I totally support the national policy statement, which is an admirable new institution and a splendid innovation in the planning process. As I made clear this morning, I was certainly prepared to recognise the planning commission and its role. However, the danger is that the whole thing will collapse in a series of judicial reviews as the ultimate way in which those who wish to challenge the policy will go. If the statements are sanctioned by a vote in Parliament, my guess is that it will be exceedingly difficult for anyone to challenge that in the courts.

Lord Boyd of Duncansby: My Lords, it may be my fault, but I fail to understand the noble Lord’s point about the approval of the House of Commons. The Bill sets out in clear detail the way in which the national policy statements must be arrived at. I understand the noble Lord to say that if there was a flaw in the procedure, that could not be challenged in court if it had been approved by the House of Commons. I do not understand that. I understand the noble Lord’s concerns about judicial review, but I do not see the argument that this will avoid judicial review.

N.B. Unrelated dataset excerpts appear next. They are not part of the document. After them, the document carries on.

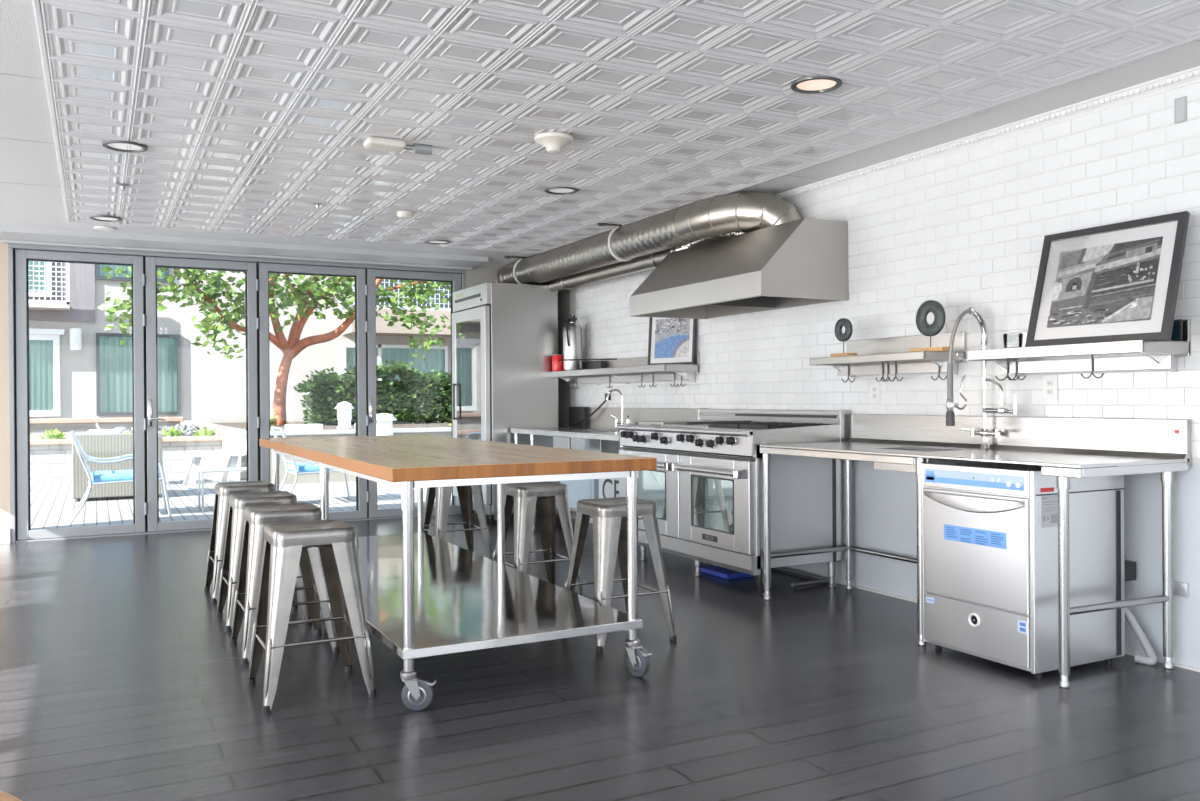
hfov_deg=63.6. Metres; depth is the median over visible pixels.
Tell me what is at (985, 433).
faucet
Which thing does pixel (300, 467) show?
seat cushion
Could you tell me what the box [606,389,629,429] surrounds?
gooseneck faucet
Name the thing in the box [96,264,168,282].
window
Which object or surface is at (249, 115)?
ceiling tiles
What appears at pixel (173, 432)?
plant
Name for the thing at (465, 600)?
shelf
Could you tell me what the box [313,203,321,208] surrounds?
sprinkler
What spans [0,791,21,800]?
round wooden table
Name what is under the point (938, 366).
hook
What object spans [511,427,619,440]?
countertop
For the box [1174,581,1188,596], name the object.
wall socket
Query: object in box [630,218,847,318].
range hood
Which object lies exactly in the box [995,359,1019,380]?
hook
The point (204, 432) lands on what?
plant
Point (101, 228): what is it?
disc
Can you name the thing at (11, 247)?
trim
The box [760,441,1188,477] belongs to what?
countertop
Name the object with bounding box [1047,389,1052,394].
socket
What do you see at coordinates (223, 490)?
metal stool
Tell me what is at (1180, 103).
wall sensor
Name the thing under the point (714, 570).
tray
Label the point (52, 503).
ground
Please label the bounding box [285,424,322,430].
block
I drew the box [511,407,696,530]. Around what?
prep table
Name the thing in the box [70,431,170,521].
armchair
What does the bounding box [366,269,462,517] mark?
door
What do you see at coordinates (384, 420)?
bollard light
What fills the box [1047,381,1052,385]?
socket
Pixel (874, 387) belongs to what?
wall outlet
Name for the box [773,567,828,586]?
pipe
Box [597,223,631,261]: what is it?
hanger
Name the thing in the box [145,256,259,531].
door
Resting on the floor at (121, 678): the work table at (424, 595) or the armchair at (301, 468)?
the work table at (424, 595)
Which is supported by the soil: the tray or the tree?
the tree
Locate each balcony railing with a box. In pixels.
[29,261,69,304]
[353,279,450,310]
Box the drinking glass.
[1003,333,1022,347]
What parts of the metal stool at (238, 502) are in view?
leg, leg, seat, leg, leg
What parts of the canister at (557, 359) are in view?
cord
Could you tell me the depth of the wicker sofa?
11.40 m
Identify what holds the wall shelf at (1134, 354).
attached to the wall at (884, 502)
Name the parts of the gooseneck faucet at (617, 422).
spout
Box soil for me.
[212,422,451,430]
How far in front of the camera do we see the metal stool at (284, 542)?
3.73 m
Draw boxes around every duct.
[496,191,800,284]
[536,231,751,291]
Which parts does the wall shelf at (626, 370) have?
hook rail
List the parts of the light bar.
arm
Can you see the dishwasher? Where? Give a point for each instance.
(989, 531)
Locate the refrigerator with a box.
[452,282,558,523]
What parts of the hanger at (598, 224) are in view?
ceiling plate
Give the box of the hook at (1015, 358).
[1007,358,1025,380]
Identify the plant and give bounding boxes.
[35,429,67,439]
[161,424,184,436]
[189,426,217,435]
[270,413,277,425]
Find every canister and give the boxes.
[552,354,616,370]
[552,355,562,370]
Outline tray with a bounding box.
[700,565,753,578]
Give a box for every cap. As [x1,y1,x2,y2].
[30,417,183,423]
[30,436,222,444]
[197,422,451,435]
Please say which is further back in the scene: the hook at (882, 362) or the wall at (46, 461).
the wall at (46, 461)
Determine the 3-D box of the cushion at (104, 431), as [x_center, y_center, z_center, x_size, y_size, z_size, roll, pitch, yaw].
[-5.922,0.524,11.545,0.340,0.355,0.130,0,0,-28]
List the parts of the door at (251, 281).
handle
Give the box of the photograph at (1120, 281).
[1025,211,1189,346]
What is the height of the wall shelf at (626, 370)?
0.220 m
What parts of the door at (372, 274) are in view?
handle
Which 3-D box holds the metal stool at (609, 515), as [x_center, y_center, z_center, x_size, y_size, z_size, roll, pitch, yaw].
[0.080,0.810,4.653,0.425,0.655,0.425,0,0,-28]
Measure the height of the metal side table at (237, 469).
0.430 m
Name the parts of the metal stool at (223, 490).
leg, leg, seat
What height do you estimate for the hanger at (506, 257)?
0.284 m
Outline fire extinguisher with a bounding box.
[563,314,582,370]
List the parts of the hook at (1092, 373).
stem
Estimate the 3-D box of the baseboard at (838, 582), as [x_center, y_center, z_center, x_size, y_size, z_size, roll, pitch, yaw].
[1.660,1.119,5.583,0.012,0.012,8.370,0,0,-28]
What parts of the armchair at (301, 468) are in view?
frame
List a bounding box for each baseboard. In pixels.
[0,528,10,543]
[571,517,1199,671]
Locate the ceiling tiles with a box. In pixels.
[32,0,1199,253]
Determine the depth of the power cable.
8.64 m
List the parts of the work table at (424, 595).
leg, leg, leg, leg, frame, leg, leg
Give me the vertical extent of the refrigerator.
2.199 m
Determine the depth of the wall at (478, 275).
7.88 m
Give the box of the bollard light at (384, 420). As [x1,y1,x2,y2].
[377,413,396,484]
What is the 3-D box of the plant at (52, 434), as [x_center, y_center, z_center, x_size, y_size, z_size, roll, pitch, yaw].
[-8.625,0.572,15.355,0.606,0.277,0.630,0,0,-28]
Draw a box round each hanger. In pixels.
[504,256,526,283]
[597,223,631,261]
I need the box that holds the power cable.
[569,393,610,425]
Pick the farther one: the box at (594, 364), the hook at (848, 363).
the box at (594, 364)
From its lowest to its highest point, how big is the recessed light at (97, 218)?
0.011 m
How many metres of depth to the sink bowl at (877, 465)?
4.88 m
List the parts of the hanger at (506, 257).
ceiling plate
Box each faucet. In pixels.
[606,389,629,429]
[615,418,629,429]
[946,307,1016,448]
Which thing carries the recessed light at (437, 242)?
in the ceiling
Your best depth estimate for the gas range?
5.77 m
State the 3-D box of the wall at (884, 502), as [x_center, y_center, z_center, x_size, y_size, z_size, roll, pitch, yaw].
[2.181,-0.072,4.739,0.150,2.590,12.390,0,0,-28]
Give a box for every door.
[15,249,146,539]
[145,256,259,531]
[259,263,368,519]
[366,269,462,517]
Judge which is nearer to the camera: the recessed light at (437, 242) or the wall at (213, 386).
the recessed light at (437, 242)
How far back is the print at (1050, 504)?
3.92 m
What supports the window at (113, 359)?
in the wall at (213, 386)
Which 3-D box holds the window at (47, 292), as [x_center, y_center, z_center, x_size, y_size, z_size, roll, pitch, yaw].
[-10.783,-2.881,17.974,1.030,1.880,0.060,0,0,-28]
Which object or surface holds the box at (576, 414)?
on the prep table at (600, 435)
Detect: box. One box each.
[569,407,587,426]
[588,361,605,368]
[1124,554,1135,581]
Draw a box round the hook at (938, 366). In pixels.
[931,366,946,379]
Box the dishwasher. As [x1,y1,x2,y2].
[921,461,1124,677]
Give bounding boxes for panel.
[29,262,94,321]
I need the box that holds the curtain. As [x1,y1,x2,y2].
[29,340,52,410]
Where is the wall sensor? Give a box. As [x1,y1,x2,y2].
[1174,96,1186,123]
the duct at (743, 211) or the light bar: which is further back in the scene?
the duct at (743, 211)
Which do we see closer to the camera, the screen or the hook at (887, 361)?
the screen
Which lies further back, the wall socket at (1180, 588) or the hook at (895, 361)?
the hook at (895, 361)
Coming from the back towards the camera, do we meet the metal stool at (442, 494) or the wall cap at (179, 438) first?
the wall cap at (179, 438)
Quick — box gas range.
[616,408,849,595]
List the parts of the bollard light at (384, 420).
post
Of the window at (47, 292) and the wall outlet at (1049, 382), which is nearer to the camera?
the wall outlet at (1049, 382)
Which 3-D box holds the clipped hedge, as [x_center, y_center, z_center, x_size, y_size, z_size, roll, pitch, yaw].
[-3.395,-0.159,18.229,4.527,1.213,1.158,0,0,-28]
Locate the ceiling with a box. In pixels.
[0,0,1199,267]
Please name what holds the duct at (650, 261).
attached to the duct at (743, 211)
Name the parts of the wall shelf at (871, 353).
hook rail
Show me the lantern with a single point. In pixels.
(344, 409)
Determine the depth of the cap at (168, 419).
16.75 m
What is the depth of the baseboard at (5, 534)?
7.86 m
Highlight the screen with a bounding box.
[1171,319,1182,340]
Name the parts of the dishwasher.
drain knob, scoop handle, control panel, door, kick panel, rating plate
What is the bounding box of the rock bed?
[114,424,207,436]
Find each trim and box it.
[0,225,487,269]
[8,244,465,542]
[555,290,571,516]
[776,66,1199,201]
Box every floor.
[0,513,1199,800]
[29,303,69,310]
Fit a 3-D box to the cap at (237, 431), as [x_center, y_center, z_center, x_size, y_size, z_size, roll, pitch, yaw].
[-3.249,0.437,17.927,7.200,0.060,7.000,0,0,-28]
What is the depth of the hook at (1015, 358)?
4.65 m
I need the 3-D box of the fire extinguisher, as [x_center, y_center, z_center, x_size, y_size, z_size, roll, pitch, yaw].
[-0.251,-0.533,8.853,0.180,0.529,0.210,0,0,3]
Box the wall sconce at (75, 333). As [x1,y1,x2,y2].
[70,328,81,350]
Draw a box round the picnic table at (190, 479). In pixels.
[176,451,243,489]
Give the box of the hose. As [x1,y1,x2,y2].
[1125,607,1156,664]
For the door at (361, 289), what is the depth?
9.14 m
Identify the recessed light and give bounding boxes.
[89,216,122,221]
[102,141,147,152]
[425,240,450,244]
[544,187,577,194]
[791,76,841,93]
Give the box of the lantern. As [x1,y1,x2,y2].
[335,402,353,428]
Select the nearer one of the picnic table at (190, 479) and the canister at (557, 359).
the canister at (557, 359)
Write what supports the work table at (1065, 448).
on the floor at (121, 678)
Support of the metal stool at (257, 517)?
on the floor at (121, 678)
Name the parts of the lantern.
glass
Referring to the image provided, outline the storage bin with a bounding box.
[560,479,598,507]
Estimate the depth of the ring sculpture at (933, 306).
5.01 m
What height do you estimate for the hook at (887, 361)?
0.114 m
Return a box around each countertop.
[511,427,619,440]
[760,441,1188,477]
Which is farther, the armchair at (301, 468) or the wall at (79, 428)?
the wall at (79, 428)
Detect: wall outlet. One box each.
[870,383,879,401]
[1042,375,1057,399]
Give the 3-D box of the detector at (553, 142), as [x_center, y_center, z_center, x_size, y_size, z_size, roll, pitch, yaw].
[-0.234,-1.297,4.909,0.200,0.083,0.200,0,0,-28]
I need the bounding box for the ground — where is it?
[30,472,451,528]
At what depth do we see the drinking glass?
4.60 m
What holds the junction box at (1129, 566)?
attached to the wall at (884, 502)
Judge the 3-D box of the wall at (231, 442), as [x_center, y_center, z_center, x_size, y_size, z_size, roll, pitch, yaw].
[-3.245,0.822,17.957,7.170,0.710,6.950,0,0,-28]
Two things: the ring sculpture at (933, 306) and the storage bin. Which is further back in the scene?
the storage bin
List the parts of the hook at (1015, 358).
stem
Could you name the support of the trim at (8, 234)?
attached to the wall at (478, 275)
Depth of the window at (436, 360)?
21.43 m
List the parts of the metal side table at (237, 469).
leg, leg, rail
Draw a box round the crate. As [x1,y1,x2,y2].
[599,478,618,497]
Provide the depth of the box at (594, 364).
8.62 m
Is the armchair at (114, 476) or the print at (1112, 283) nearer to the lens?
the print at (1112, 283)
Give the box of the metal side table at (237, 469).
[198,467,246,511]
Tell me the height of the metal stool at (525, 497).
0.655 m
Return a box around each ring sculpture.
[830,318,856,356]
[910,300,948,351]
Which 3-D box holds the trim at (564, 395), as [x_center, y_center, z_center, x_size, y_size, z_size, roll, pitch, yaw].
[-0.492,-0.116,9.701,0.004,2.490,0.920,0,0,-28]
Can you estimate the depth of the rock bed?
16.73 m
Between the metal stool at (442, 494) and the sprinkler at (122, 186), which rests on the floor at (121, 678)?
the metal stool at (442, 494)
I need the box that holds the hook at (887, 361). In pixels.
[881,361,894,381]
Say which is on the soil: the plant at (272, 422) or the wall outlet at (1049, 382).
the plant at (272, 422)
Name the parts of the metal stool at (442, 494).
leg, leg, leg, leg
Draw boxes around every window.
[28,261,51,296]
[29,328,63,415]
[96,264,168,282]
[96,333,180,415]
[342,344,447,380]
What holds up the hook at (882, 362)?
hanging from the wall shelf at (871, 353)
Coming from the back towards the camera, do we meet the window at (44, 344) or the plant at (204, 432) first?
the window at (44, 344)
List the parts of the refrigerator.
door handle, door glass, door, header panel
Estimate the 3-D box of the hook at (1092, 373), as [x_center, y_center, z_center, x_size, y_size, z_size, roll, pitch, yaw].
[2.186,-0.154,4.297,0.007,0.114,0.113,0,0,-28]
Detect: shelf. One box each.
[355,533,641,659]
[548,352,699,385]
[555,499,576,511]
[809,331,966,377]
[967,319,1190,375]
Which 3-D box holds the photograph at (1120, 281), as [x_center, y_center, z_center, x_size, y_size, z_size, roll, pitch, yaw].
[2.176,-0.504,4.187,0.186,0.533,0.685,0,0,-28]
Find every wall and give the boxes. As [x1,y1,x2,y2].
[0,243,499,528]
[29,264,450,426]
[30,422,179,439]
[30,441,221,479]
[199,426,451,484]
[572,460,1199,667]
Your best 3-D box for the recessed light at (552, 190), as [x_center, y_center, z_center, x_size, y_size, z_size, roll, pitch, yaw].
[-0.247,-1.338,6.165,0.216,0.011,0.216,0,0,-28]
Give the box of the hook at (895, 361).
[888,361,902,380]
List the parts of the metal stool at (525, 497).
leg, leg, seat, leg, leg
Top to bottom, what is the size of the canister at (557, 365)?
0.152 m
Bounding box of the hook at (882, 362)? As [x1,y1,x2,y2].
[876,362,889,381]
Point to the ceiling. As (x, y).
(24, 104)
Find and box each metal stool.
[204,481,274,602]
[216,491,310,631]
[230,503,338,664]
[247,519,376,713]
[423,485,492,559]
[493,481,581,593]
[565,497,676,651]
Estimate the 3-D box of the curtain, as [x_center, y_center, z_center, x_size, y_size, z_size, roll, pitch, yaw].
[-10.634,-0.473,18.126,0.680,1.320,0.016,0,0,-28]
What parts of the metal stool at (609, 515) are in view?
leg, leg, seat, leg, leg
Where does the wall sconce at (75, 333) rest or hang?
attached to the wall at (213, 386)
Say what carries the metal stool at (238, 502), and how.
on the floor at (121, 678)
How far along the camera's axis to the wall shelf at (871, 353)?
5.35 m
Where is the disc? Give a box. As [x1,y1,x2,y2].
[94,226,115,230]
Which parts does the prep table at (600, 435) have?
leg, leg, apron panel
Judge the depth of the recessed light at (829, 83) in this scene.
4.11 m
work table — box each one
[259,434,656,710]
[760,414,1190,687]
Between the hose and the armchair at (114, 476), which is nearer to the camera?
the hose
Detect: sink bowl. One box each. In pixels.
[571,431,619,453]
[874,448,960,471]
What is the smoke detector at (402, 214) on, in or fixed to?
attached to the ceiling
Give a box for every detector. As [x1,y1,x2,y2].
[397,210,413,218]
[534,131,572,153]
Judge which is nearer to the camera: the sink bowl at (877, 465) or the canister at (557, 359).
the sink bowl at (877, 465)
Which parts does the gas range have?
knob, knob, knob, knob, leg, oven door, knob, knob, knob, knob, control panel, leg, knob, kick panel, knob, oven door, knob, knob, leg, leg
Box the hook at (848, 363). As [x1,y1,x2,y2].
[842,363,854,382]
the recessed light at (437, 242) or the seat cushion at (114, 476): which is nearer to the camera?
the recessed light at (437, 242)
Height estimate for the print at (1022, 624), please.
0.036 m
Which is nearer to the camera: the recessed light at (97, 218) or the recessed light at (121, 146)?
the recessed light at (121, 146)
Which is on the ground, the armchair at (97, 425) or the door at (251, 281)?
the armchair at (97, 425)
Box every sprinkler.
[117,184,127,190]
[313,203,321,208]
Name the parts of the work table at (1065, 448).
leg, rail, leg, rail, leg, leg, rail, leg
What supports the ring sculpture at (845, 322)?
on the wall shelf at (871, 353)
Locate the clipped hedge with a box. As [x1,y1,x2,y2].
[293,359,450,424]
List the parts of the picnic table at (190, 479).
leg, leg, leg, leg
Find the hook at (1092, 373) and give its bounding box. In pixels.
[1081,355,1103,378]
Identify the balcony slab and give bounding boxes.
[342,279,450,336]
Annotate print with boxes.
[647,317,696,364]
[946,526,1003,544]
[1020,622,1025,631]
[1043,497,1057,522]
[1047,236,1162,327]
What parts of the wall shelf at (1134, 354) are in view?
hook rail
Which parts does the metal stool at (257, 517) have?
leg, leg, seat, leg, leg
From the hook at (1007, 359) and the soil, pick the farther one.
the soil
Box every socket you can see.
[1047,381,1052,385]
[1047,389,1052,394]
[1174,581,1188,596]
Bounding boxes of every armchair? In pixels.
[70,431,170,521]
[96,423,168,485]
[271,426,349,497]
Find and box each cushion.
[87,429,119,433]
[91,470,132,482]
[288,462,332,472]
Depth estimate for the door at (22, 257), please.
8.12 m
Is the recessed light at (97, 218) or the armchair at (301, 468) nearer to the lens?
the recessed light at (97, 218)
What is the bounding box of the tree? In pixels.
[97,266,450,424]
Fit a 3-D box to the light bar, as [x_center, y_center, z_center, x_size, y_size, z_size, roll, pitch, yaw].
[-1.036,-1.310,4.987,0.350,0.056,0.120,0,0,-28]
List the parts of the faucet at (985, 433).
squeeze lever, filler spout, filler lever
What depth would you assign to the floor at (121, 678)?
3.63 m
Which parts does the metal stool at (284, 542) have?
leg, leg, seat, leg, leg
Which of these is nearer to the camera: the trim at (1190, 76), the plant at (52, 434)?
the trim at (1190, 76)
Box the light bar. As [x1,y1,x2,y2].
[363,136,431,154]
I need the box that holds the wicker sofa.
[72,429,162,501]
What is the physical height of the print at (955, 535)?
0.054 m

Lord Jenkin of Roding: My Lords, if I did not make myself clear, it is because I feel very strongly on these matters. Perhaps I should have taken more time to prepare my remarks, but yesterday I was dealing with the Energy Bill and one does not have time to do everything. The point is that a court would challenge even an Act of Parliament if it turned out to be, for instance, contrary to European law. That is why we have a statement at the beginning of every Bill stating that it is compliant with the European Convention on Human Rights. Similarly, there have been cases, but they were special cases. The courts will not seek to challenge a decision of Parliament which was enshrined in a vote of both Houses. Judges would be exceedingly slow to do that, whereas they have shown themselves to be readily—I have quoted the figures—willing to challenge decisions by Ministers. If this is left as a ministerial decision rather than a parliamentary vote, my guess is that it will run into difficulty with the courts in a way that it would not if it had been approved by affirmative resolution in both Houses.